After Schabas quits, Netanyahu says time to scrap UN Gaza probe

The UN commission has concluded collecting evidence, and is scheduled to present its conclusions to the UNHRC on March 23.

An Israeli mobile artillery unit fires towards southern Gaza on August 1, 2014 (photo credit: REUTERS)
An Israeli mobile artillery unit fires towards southern Gaza on August 1, 2014
(photo credit: REUTERS)
Prime Minister Benjamin Netanyahu on Tuesday responded to the decision by Canadian jurist William Schabas to step down from the United Nations’ investigation into the recent Gaza war by saying that the report that he was working on should also be discarded.
The Schabas commission was established by the UN Human Rights Council (UNHRC), a body that Netanyahu said was an anti-Israel institution that has shown through its decision that there is no connection between it and human rights.
The commission has concluded collecting evidence, and is scheduled to present its conclusions to the UNHRC on March 23.
“This is the same body that only in 2014 passed more resolutions against Israel than against Iran, Syria and North Korea combined,” Netanyahu said. “Hamas, other terrorist organizations and the terror regimes around us are the ones who need to be investigated, and not Israel.”
Netanyahu said that Israel acted in accordance with international law during last summer’s conflict when it defended itself against rocket attacks from Gaza, while Hamas used civilians as human shields to fire on Israeli civilians.
“Israel will continue to defend itself against terror directed against it on all fronts,” he said.
Foreign Minister Avigdor Liberman issued a statement  saying that Schabas’ resignation will not change the conclusions of the report, which were biased against Israel from the very beginning by virtue of the fact that the report was initiated by the anti-Israel UNHRC.
However, he said, the resignation casts light on the people who made up the investigation commission, and their  built-in biases.
Liberman said the Schabas’ resignation was an achievement for Israeli diplomacy and proved that “even the greatest hypocrites in international forums could not ignore the fact that appointing Schabas to investigate Israel was like appointing Cain to investigate Abel.”
The Jerusalem Post reported in mid-January that Israel had launched a campaign to thwart the commission of inquiry that Schabas headed, and that part of that campaign would be to discredit Schabas, who in 2012 said Prime Minister Benjamin Netanyahu would be his “favorite person” to bring to the International Criminal Court.
“The Schabas Commission was born in sin,” said Foreign Ministry spokesman Emmanuel Nahshon at the time, explaining Israel’s decision to launch a campaign to discredit it. “Its mandate is highly distorted, and its head has decided to indict Israel even before the commission started its work. This is a sham, a mockery of justice, and reminiscent of the Inquisition trials.”

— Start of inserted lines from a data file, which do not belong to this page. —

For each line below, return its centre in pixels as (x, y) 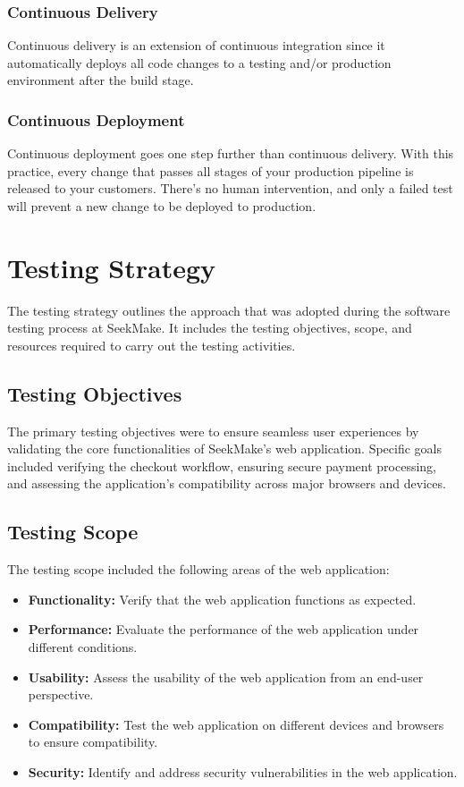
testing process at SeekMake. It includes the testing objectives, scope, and (210, 328)
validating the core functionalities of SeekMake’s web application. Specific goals (225, 449)
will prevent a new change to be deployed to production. (162, 206)
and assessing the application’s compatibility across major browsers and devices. (227, 483)
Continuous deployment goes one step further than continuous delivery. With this (231, 153)
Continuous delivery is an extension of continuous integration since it (196, 45)
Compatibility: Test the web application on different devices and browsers (236, 724)
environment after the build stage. (101, 80)
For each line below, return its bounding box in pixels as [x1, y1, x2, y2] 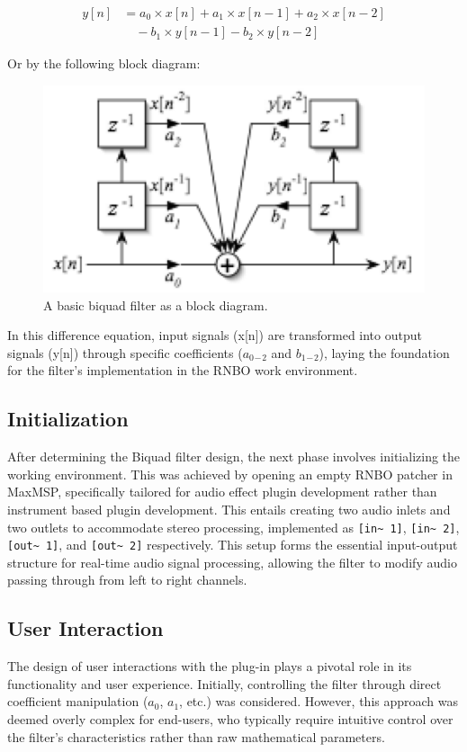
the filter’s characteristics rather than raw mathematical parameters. [7, 727, 385, 746]
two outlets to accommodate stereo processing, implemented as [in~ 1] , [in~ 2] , [7, 517, 460, 536]
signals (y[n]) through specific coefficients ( [7, 343, 243, 362]
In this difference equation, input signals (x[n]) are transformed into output [7, 326, 422, 345]
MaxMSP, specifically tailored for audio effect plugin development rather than [7, 482, 437, 501]
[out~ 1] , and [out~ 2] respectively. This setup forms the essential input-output [7, 535, 458, 554]
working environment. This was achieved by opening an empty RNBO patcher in [7, 464, 453, 483]
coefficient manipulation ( [7, 692, 148, 711]
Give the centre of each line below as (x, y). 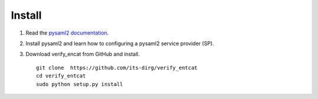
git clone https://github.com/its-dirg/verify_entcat (117, 68)
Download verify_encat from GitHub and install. (83, 54)
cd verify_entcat (61, 76)
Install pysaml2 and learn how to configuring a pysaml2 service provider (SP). (120, 43)
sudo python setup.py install (80, 84)
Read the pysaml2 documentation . (67, 33)
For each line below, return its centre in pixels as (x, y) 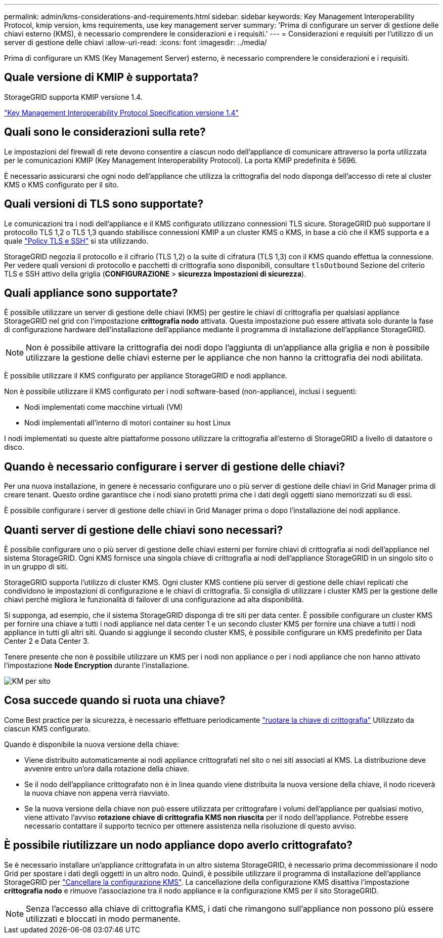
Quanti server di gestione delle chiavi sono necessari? (144, 530)
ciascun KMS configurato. (47, 728)
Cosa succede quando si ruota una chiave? (115, 700)
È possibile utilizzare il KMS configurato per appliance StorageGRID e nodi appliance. (146, 376)
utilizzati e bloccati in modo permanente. (103, 919)
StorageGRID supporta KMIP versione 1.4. (73, 97)
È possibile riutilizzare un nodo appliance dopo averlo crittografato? (179, 845)
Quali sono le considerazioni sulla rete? (105, 132)
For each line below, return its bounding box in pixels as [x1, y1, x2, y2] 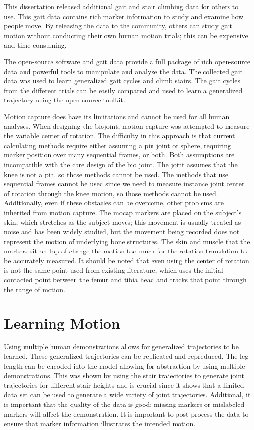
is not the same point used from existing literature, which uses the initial [4, 265, 223, 275]
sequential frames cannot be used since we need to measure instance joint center [4, 178, 245, 189]
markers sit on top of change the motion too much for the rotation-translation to [4, 246, 247, 256]
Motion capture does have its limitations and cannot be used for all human [4, 111, 229, 121]
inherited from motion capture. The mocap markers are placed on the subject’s [4, 207, 242, 217]
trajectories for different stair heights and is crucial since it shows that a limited [4, 379, 244, 390]
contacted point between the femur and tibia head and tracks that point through [4, 275, 247, 285]
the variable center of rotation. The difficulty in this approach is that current [4, 130, 235, 141]
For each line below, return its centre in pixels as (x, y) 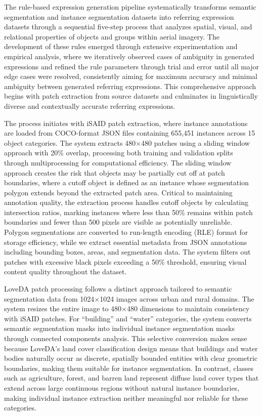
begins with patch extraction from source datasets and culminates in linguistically (131, 96)
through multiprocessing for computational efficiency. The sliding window (118, 162)
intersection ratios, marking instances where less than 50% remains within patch (128, 212)
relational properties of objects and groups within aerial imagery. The (112, 36)
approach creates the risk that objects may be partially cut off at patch (115, 172)
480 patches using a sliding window (195, 142)
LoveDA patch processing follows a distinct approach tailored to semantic (118, 289)
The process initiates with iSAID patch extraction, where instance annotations (126, 123)
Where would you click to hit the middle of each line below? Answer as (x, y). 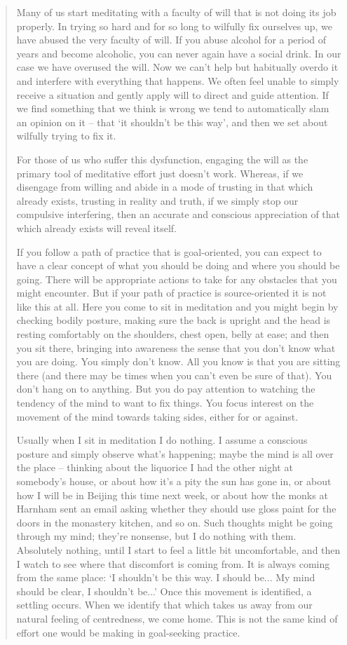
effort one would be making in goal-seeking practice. (128, 632)
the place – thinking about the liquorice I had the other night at (155, 467)
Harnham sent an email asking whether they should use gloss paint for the (176, 509)
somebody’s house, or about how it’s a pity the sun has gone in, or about (174, 481)
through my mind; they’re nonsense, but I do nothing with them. (156, 536)
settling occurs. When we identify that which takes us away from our (164, 605)
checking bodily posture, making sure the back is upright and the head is (173, 320)
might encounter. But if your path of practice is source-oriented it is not (171, 293)
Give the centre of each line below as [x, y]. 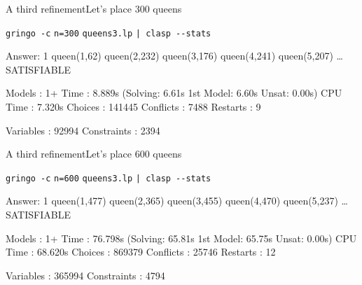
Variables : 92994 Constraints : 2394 [83, 130]
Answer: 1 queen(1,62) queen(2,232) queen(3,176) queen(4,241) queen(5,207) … [175, 56]
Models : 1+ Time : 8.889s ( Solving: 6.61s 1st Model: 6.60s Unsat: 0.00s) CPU [174, 93]
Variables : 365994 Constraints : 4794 [85, 275]
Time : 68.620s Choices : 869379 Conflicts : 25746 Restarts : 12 [141, 252]
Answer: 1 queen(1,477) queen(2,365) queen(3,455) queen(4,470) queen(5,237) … [177, 201]
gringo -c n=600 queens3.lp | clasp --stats [109, 178]
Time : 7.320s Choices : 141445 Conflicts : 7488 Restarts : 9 [133, 107]

Bayit Yehudi leader Naftali Bennett said it should be obvious that someone who advised the PLO cannot lead the investigation.
 
"In any case, this whole committee is not serious. It wrote its report in advance," Bennett told Army Radio. "The UNHRC only investigates Israel and not war crimes around the world, so we're used to this."
 
Bennett asserted that Israel should not cooperate with the investigation, even after Schabas' departure, saying that "this is a bad committee that has no legitimacy."
 
Knesset Foreign Affairs and Defense Committee chairman Yariv Levin (Likud) said Schabas' appointment was inappropriate and that, with his resignation, the committee should be dissolved.
 
"This is another proof of that our determined diplomatic efforts and strong stance by our government in defending our truth, that the IDF acted completely morally facing the war crimes perpetrated by Hamas with the encouragement of the Palestinian Authority, brings success even in the hostile arena of the UNHRC," Levin added.

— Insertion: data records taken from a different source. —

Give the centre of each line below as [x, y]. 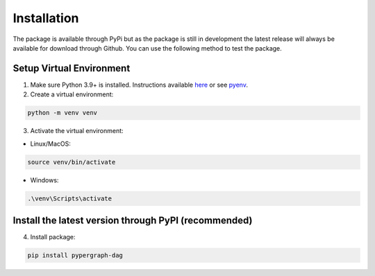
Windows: [44, 180]
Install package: [53, 237]
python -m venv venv [62, 113]
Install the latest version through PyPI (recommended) [133, 220]
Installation [46, 18]
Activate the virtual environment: [77, 131]
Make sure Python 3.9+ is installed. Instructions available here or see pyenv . [139, 85]
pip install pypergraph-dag [75, 256]
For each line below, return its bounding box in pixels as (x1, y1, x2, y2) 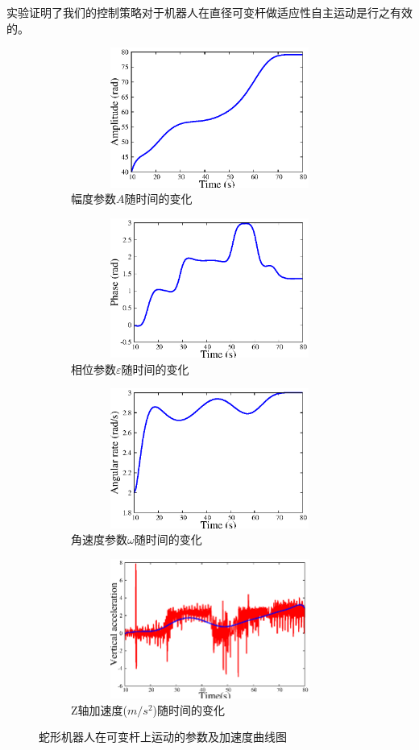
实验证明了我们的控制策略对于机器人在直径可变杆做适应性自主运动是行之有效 (6, 4, 413, 20)
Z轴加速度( (71, 701, 127, 718)
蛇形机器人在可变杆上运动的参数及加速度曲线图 (39, 728, 287, 745)
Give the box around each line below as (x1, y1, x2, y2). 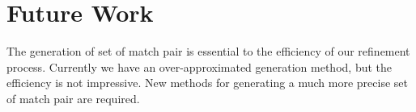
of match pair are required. (6, 89, 140, 106)
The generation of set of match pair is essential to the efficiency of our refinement (6, 43, 410, 60)
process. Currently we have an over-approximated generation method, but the (6, 58, 392, 75)
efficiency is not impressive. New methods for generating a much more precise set (6, 74, 409, 91)
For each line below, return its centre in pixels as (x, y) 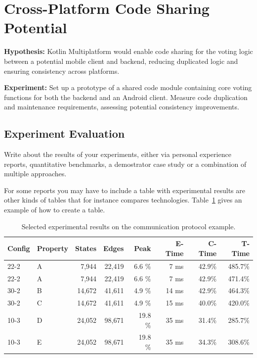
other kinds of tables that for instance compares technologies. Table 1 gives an (123, 200)
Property (53, 248)
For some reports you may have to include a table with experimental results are (125, 190)
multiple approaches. (35, 174)
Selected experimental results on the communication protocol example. (128, 226)
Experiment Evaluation (64, 133)
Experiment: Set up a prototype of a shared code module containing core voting (128, 87)
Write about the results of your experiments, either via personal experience (118, 154)
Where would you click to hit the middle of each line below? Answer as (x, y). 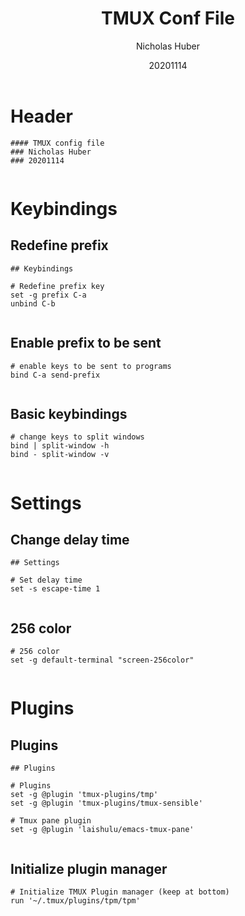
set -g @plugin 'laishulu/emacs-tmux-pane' (102, 830)
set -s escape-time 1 (55, 589)
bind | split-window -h (60, 446)
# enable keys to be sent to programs (91, 366)
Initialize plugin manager (89, 868)
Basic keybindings (69, 413)
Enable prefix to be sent (86, 343)
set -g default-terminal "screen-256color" (102, 660)
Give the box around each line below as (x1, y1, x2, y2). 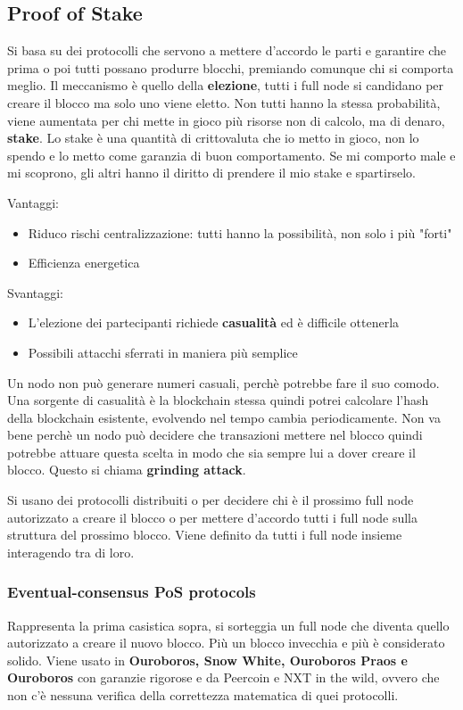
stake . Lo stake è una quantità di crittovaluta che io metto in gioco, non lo (7, 128, 419, 147)
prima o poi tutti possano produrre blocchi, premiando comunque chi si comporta (7, 58, 454, 77)
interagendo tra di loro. (7, 542, 135, 561)
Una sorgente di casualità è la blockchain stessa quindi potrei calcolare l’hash (7, 391, 429, 409)
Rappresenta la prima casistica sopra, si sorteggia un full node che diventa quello (7, 615, 450, 634)
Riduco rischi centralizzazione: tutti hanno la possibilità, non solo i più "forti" (28, 223, 452, 242)
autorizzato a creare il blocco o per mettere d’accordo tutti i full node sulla (7, 508, 418, 526)
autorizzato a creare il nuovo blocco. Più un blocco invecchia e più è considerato (7, 633, 445, 652)

Former IDF intelligence chief Amos Yadlin, the Zionist Union's candidate for defense minister, said that Schabas' resignation is not enough and the entire investigation must be removed from the UNHRC's agenda.
 
"This is a committee born in sin at the UNHRC, an organization that targets IDF soldiers and the State of Israel. The attempts to create equivalency between the commanders and soldiers of the IDF and of murderous terrorist organizations continue all the time," he stated.
 
Yadlin added that terrorist organizations are the ones committing war crimes that should be investigated, while Israel is committed to protecting its soldiers from any committee and organization that tries to harm them through preposterous, false legal pretexts.
 
According to Yachad leader Eli Yishai, Schabas' resignation is better late than never and the UN has been biased against Israel since it was founded.
 
"The investigative committee is a joke, and the fact that Goldstone's twin, Mr. Schabas, was put at its head, was an attempt to turn it into a blockbuster comedy," he quipped.
"Schabas' [resignation] is the only praiseworthy thing he's done, and let's hope he will be an example for the whole contemptible committee."